Rebooting ExtreMon

Aaah, Spring!

After all the initial excitement a few years back, and despite seeing active duty, I have to admit that ExtreMon wasn’t evolving as it should have these past few years.  Suffice it to say I didn’t have the time to work on it, despite the many requests.

https://github.com/m4rienf/ExtreMon

it says “m4rienf authored

https://github.com/m4rienf/ExtreMon-Display

“a year ago”

which is really sad.

So, it being spring, I decided to do something about it. I’m arranging my replacement in other projects in order to focus on ExtreMon, to bring IT monitoring into the 21st Century, and a few other, smaller but related real-time projects, mostly from my Wetteren, Belgium office.

If you don’t remember what ExtreMon is about, allow me to quote myself:

Designers and operators of critical systems like (nuclear) power plants, automated factories, and power distribution grid management installations have always [...]  taken for granted, [...], that information about a system is visualised on an exact schematic representation of that system, and that the information thus visualized is the current, up-to-date state of the system at all times, regardless of the technology used, and regardless of the distance between the system and the operator. [...] What is sought is called Situational Awareness, which we consider requires a monitoring system to be Real-time, Representative, Comprehensive, and to respect the cognitive strengths and limitations of its human operators.
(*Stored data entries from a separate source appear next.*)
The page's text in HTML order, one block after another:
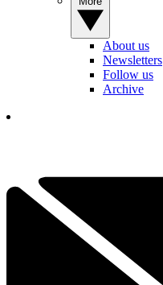
About us
Newsletters
Follow us
Archive
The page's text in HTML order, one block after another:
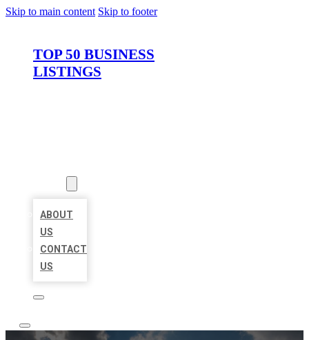
Skip to main content Skip to footer
TOP 50 BUSINESS
LISTINGS
ABOUT
US
CONTACT
US
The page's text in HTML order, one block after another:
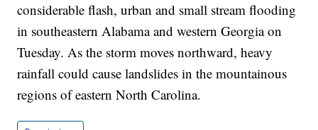
considerable flash, urban and small stream flooding
in southeastern Alabama and western Georgia on
Tuesday. As the storm moves northward, heavy
rainfall could cause landslides in the mountainous
regions of eastern North Carolina.
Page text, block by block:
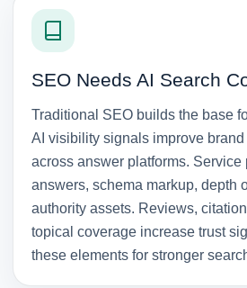
SEO Needs AI Search
Traditional SEO builds the base
AI visibility signals improve
across answer platforms. Service
answers, schema markup, depth
authority assets. Reviews,
topical coverage increase trust
these elements for stronger
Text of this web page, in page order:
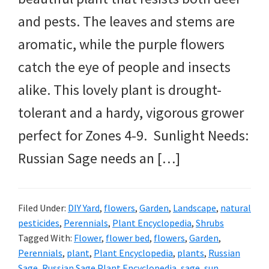
and pests. The leaves and stems are
aromatic, while the purple flowers
catch the eye of people and insects
alike. This lovely plant is drought-
tolerant and a hardy, vigorous grower
perfect for Zones 4-9. Sunlight Needs:
Russian Sage needs an […]
Filed Under: DIY Yard, flowers, Garden, Landscape, natural
pesticides, Perennials, Plant Encyclopedia, Shrubs
Tagged With: Flower, flower bed, flowers, Garden,
Perennials, plant, Plant Encyclopedia, plants, Russian

The IT sector, despite having successfully supported these other industries for decades and being one of the most impacted by the evolution towards supersystems, remains decades behind in terms of supporting Situation Awareness for its operators, remaining in a dispersed, non-interoperable, out-of-date mode with representations requiring the extensive cognitive efforts much like the dreaded “stove-pipe” accumulation of technologies that plague combat technologies and that military designers have been actively trying to resolve for many years.
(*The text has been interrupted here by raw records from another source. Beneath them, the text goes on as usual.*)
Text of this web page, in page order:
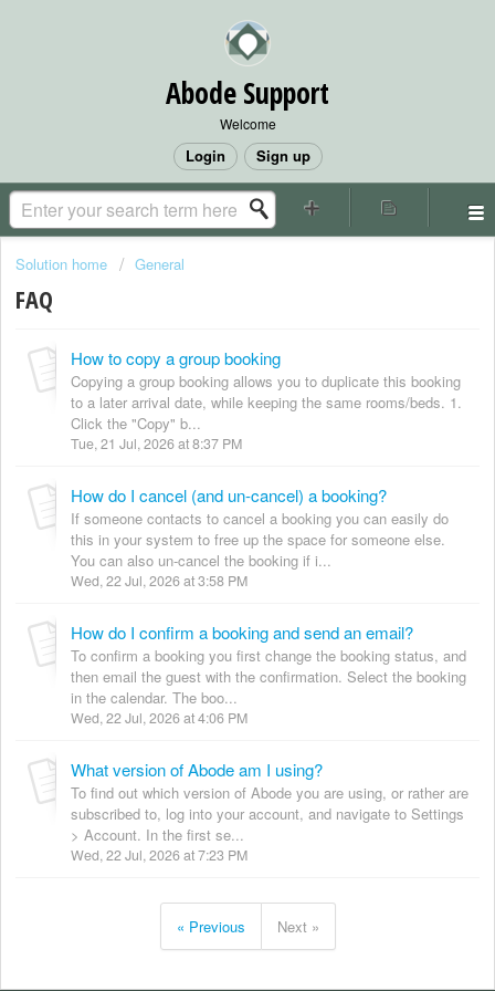
Abode Support
Welcome
Login Sign up
Solution home General
FAQ
How to copy a group booking
Copying a group booking allows you to duplicate this booking
to a later arrival date, while keeping the same rooms/beds. 1.
Click the "Copy" b...
Tue, 21 Jul, 2026 at 8:37 PM
How do I cancel (and un-cancel) a booking?
If someone contacts to cancel a booking you can easily do
this in your system to free up the space for someone else.
You can also un-cancel the booking if i...
Wed, 22 Jul, 2026 at 3:58 PM
How do I confirm a booking and send an email?
To confirm a booking you first change the booking status, and
then email the guest with the confirmation. Select the booking
in the calendar. The boo...
Wed, 22 Jul, 2026 at 4:06 PM
What version of Abode am I using?
To find out which version of Abode you are using, or rather are
subscribed to, log into your account, and navigate to Settings
> Account. In the first se...
Wed, 22 Jul, 2026 at 7:23 PM
« Previous Next »

Marien, F. (2012). ‘Mending The Cobbler’s Shoes: Supporting Situation Awareness in Distributed IT Supersystems.’. Master’s Thesis submitted to the University Of Liverpool. Available on request.
 

Immediate focus is on installability, converting the Display from Java WebStart to 100% JavaScript, rewriting one or 2 core components in C or C++ for max performance (smaller hardware, less power usage..), and hardware sensors integration (airco, UPS, heating systems).

I’m therefore looking for IT-driven organisations that have a need for schematic, live, internet-wide monitoring, power plant / chemical factory / NORAD style, and are willing to engage in an ideally Agile type process with my company to achieve this. The idea is that ExtreMon is FOSS, and that you will not be paying for the software, only for my time in getting you set up, optionally in managing your monitoring infrastructure, or hosting it, and any custom development that you would need (“custom” means you need something that no other ExtreMon user would be able to use).

If you would be interested or know of organisations that might be, I would very much like to hear about it.

There are a few pilot sites, but I would need several more to make this viable (and to avoid it becoming too focused on a particular organisation’s Modus Operandi). All sorts of cooperation modes are possible.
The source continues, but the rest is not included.